PROBLEM: Find the line with "Give the centre of each line below as [x, y]." in the records below. Copy it and every line after it, up to and including the line with "frames, for instance, relative".

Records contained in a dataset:
*** Block opens ***

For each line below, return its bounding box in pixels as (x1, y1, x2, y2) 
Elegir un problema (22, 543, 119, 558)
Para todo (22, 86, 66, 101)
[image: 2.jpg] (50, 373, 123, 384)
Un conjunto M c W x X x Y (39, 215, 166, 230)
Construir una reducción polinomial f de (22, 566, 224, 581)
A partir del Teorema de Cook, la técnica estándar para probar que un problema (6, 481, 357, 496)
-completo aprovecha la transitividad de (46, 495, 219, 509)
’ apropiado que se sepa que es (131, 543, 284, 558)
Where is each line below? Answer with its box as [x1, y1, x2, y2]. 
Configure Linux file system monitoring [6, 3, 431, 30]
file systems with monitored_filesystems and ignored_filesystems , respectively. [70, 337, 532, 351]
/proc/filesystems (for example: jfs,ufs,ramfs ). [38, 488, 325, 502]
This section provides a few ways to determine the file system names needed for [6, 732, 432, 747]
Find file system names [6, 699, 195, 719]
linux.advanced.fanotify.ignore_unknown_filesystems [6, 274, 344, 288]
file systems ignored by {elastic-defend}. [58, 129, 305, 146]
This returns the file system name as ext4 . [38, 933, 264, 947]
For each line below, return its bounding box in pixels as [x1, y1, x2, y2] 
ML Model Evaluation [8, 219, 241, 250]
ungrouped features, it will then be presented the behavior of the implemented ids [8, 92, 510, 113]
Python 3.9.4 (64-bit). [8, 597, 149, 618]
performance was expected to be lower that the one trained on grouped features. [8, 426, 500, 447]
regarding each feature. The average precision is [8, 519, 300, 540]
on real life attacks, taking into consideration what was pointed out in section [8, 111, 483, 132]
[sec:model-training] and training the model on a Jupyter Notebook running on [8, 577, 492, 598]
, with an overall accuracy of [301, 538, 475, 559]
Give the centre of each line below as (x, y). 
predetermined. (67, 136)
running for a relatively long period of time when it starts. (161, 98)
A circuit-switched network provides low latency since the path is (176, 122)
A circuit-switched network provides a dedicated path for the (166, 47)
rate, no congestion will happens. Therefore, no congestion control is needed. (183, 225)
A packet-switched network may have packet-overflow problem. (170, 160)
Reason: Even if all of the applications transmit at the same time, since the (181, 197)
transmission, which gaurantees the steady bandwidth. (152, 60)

*** Block closes ***
*** Block opens ***

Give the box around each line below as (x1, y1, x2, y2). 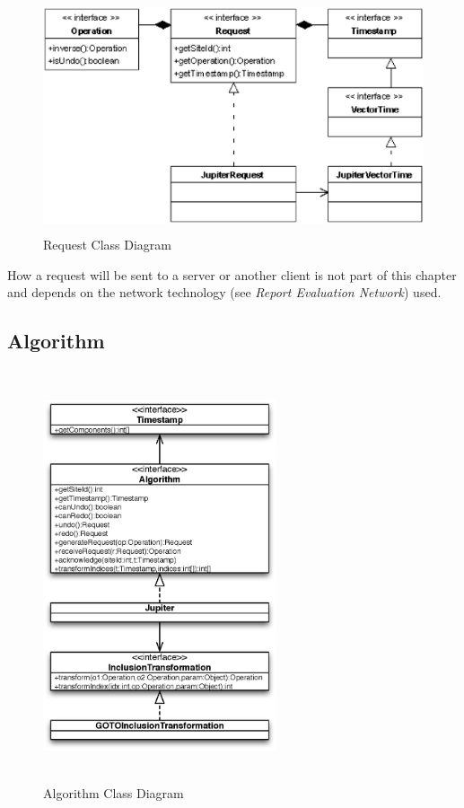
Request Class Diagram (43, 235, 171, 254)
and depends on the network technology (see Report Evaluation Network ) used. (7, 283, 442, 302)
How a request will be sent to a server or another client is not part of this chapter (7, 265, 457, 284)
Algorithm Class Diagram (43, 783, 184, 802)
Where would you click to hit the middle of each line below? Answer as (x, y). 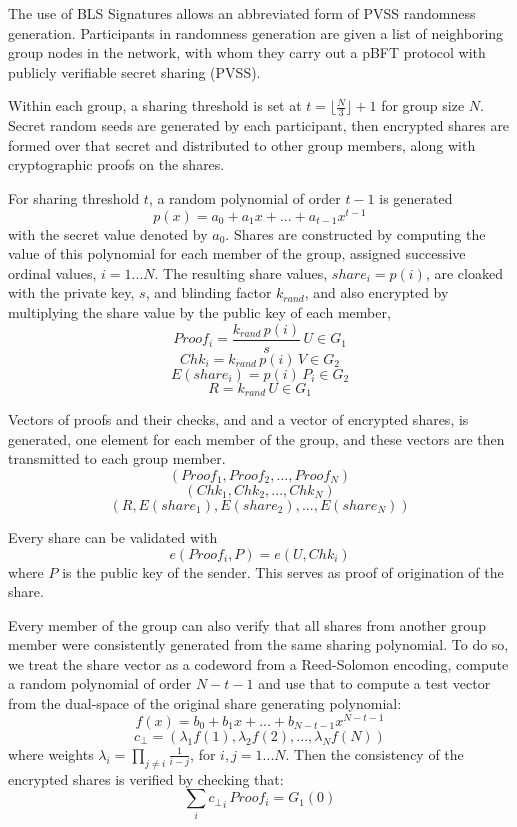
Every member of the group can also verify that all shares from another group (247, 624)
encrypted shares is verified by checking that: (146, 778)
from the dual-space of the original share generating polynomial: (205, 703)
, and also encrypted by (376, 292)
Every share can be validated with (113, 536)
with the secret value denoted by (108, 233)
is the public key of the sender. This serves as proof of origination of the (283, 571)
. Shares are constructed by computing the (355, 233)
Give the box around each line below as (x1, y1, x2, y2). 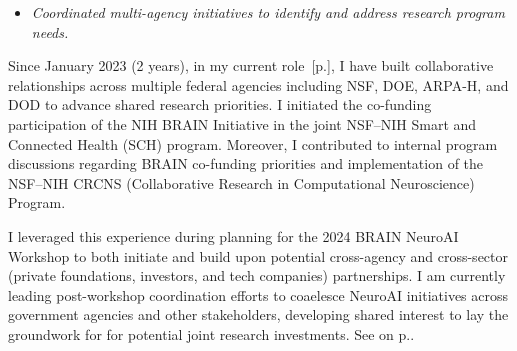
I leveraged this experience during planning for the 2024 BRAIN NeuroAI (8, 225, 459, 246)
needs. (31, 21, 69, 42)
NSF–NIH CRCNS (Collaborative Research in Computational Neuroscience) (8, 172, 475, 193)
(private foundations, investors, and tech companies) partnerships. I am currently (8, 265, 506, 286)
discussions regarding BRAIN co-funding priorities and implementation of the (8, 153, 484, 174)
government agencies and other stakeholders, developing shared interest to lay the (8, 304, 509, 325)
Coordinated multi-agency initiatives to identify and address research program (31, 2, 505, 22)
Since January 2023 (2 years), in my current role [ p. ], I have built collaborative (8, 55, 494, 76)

*** Block closes ***
*** Block opens ***

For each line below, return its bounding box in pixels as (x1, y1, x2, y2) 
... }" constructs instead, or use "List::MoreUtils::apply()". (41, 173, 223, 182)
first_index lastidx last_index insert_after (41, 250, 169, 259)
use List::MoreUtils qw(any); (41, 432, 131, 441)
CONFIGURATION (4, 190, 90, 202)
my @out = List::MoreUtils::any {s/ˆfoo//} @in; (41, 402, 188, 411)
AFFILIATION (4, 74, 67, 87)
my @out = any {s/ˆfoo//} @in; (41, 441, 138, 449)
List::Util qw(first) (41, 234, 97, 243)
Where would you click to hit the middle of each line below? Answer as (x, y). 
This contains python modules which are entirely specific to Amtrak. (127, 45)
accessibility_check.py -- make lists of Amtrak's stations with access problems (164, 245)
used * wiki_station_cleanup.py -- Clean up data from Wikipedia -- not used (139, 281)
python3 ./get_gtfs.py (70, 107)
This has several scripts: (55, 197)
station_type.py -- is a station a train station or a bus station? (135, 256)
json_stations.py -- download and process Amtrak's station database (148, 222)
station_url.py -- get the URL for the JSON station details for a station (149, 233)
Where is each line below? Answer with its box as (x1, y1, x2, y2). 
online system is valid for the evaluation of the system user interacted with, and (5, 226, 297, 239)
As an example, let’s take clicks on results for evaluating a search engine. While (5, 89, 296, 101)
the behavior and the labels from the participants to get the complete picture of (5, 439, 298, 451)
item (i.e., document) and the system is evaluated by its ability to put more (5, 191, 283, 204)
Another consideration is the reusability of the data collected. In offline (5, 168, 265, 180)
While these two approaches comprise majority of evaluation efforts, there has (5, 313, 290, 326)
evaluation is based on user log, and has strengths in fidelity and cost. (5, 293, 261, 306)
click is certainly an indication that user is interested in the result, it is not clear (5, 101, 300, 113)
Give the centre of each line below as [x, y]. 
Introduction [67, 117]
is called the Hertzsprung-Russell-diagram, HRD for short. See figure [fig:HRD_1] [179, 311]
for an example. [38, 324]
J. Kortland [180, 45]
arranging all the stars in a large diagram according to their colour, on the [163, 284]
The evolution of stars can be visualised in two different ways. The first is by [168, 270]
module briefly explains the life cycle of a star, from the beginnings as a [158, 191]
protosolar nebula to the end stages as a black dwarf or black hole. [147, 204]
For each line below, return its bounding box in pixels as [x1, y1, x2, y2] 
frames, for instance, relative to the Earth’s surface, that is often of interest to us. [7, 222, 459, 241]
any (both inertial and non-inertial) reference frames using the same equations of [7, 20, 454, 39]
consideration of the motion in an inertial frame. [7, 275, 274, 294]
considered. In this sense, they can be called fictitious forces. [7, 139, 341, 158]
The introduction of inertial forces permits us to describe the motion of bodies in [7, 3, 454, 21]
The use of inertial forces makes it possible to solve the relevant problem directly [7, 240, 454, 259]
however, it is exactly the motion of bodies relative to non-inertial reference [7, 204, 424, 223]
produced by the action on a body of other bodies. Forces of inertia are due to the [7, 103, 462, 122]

*** Block closes ***

ANSWER TO THIS PROBLEM:
Give the centre of each line below as [x, y]. 
Introduction [67, 117]
is called the Hertzsprung-Russell-diagram, HRD for short. See figure [fig:HRD_1] [179, 311]
for an example. [38, 324]
J. Kortland [180, 45]
arranging all the stars in a large diagram according to their colour, on the [163, 284]
The evolution of stars can be visualised in two different ways. The first is by [168, 270]
module briefly explains the life cycle of a star, from the beginnings as a [158, 191]
protosolar nebula to the end stages as a black dwarf or black hole. [147, 204]
For each line below, return its bounding box in pixels as [x1, y1, x2, y2] 
frames, for instance, relative to the Earth’s surface, that is often of interest to us. [7, 222, 459, 241]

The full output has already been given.